This article was originally published for the Critical Arts Journal 'Framework'.

Many of Salvador Dali’s works were consumed by a fascination with paranoia. His ‘Paranoid Critical Transformation Method’, which used relatively new Freudian psychology at the time, soon became what we now know as surrealist art. The works were innately hallucinatory, self-obsessive in subject matter and produced without the aid of drugs or neuro-divergent conditions.

Today, extreme survivalism might be of modern equivalence. Known often as ‘doomsday preppers’, they externalise their neuroses to focus on a world they feel to be always ‘on the brink’.

Geopolitical uncertainty, environmental destruction, the worry of crumbling financial institutions and the potential for religious armageddons are just some of the fears preppers obsess over most.

People in prepper cultures find themselves on constant alert, readying themselves for when shit-hits-the-fan’ or ‘SHTF’. Some collect particular objects, others resort to more extreme methods, isolating themselves from society entirely. For many, it’s a community and culture rooted in weapon fascination.

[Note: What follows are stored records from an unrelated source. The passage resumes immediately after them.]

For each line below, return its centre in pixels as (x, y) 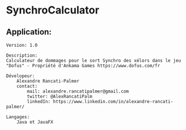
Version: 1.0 (22, 45)
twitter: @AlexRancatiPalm (60, 97)
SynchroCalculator (53, 10)
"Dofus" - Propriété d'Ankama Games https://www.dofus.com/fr (83, 66)
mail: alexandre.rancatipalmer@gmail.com (78, 91)
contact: (27, 86)
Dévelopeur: (20, 76)
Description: (22, 56)
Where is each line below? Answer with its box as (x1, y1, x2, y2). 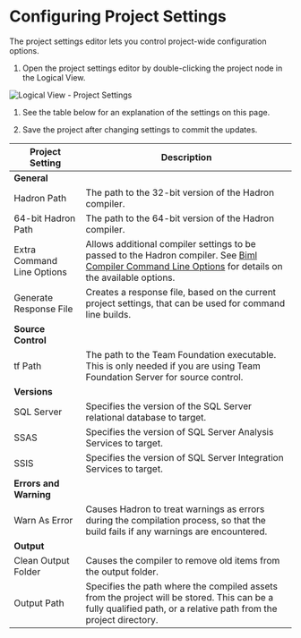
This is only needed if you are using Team (85, 360, 262, 372)
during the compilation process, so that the (85, 514, 266, 526)
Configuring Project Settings (9, 6, 227, 27)
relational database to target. (85, 411, 207, 423)
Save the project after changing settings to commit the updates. (21, 123, 258, 135)
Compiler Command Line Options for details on (85, 259, 283, 272)
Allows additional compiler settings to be (85, 237, 257, 250)
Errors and (13, 477, 60, 489)

But regardless of whatever method or fear preppers focus on, they seem to share a need for order. For Guy Louden, Loren Kronemeyer and Dan McCabe, the artists behind Firstdraft’s September exhibition about preppers called ‘SHTF’, they have called the subculture, ‘the spirit of our times[ES1] ’(Kronemeyer, McCabe & Louden, 2017).

The aesthetic of prepper culture is strictly utilitarian. Dan McCabe’s piece, FirstLite (2017) - made from automotive carbon ber vinyl, oxidized ‘gun- blued’ steel and stainless steel - evokes this aesthetic immediately. His other work, ‘Alpha, Bravo, Charlie, Delta’ (2017) also creates a sense of militancy prominent within the culture of preppers[ES2] . Knives-displays in one corner of the room show casual weapon-use, whilst meticulously tied ropes fastening many of the pieces are used in many of the works.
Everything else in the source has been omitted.